Whenever a line below mentions the word "Haïti", that line should be copied.

[Collected data entries]
****************************************

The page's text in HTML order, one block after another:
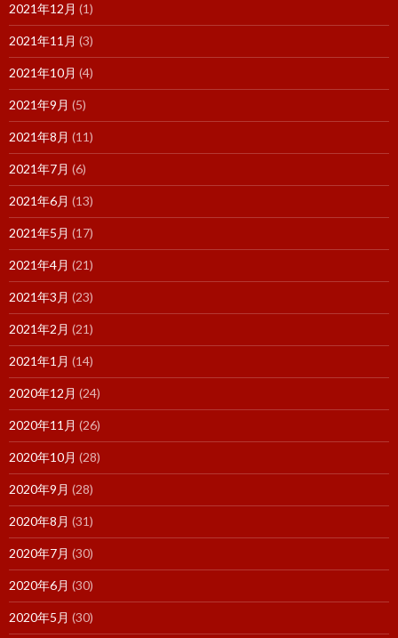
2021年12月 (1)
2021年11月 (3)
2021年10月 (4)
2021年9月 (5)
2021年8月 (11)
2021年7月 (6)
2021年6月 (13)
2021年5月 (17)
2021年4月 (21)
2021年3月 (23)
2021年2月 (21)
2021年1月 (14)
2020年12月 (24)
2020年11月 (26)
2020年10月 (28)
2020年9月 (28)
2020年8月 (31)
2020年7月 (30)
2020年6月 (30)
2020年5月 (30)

****************************************

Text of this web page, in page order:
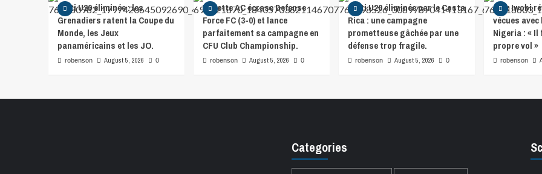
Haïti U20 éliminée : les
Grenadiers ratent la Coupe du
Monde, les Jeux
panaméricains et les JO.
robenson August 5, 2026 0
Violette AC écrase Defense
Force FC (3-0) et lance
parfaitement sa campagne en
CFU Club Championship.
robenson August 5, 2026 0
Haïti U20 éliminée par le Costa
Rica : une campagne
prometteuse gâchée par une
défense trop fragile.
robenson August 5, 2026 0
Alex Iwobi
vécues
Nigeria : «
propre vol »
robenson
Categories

****************************************

- [Response area]
Haïti U20 éliminée : les
Haïti U20 éliminée par le Costa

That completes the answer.